[Data to process]
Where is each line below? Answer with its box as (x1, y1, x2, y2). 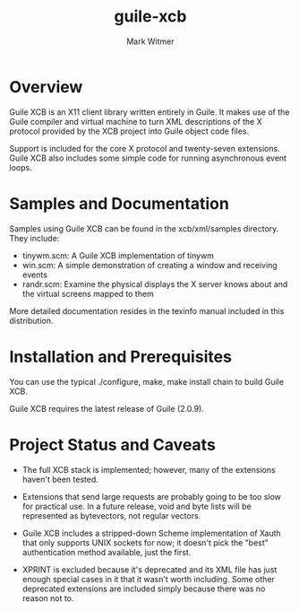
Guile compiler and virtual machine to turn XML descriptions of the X (9, 116, 262, 127)
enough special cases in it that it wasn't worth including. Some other (21, 573, 276, 584)
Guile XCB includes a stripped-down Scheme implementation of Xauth (21, 528, 282, 538)
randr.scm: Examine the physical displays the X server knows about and (21, 278, 288, 289)
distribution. (9, 315, 54, 326)
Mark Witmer (126, 36, 175, 47)
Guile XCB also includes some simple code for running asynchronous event (9, 153, 287, 163)
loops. (9, 161, 33, 172)
[/Data to process]
Task instructions: The records are to be duplicated in full and exactly, with images left out.

Exercise output:
Where is each line below? Answer with its box as (x1, y1, x2, y2). 
Guile compiler and virtual machine to turn XML descriptions of the X (9, 116, 262, 127)
enough special cases in it that it wasn't worth including. Some other (21, 573, 276, 584)
Guile XCB includes a stripped-down Scheme implementation of Xauth (21, 528, 282, 538)
randr.scm: Examine the physical displays the X server knows about and (21, 278, 288, 289)
distribution. (9, 315, 54, 326)
Mark Witmer (126, 36, 175, 47)
Guile XCB also includes some simple code for running asynchronous event (9, 153, 287, 163)
loops. (9, 161, 33, 172)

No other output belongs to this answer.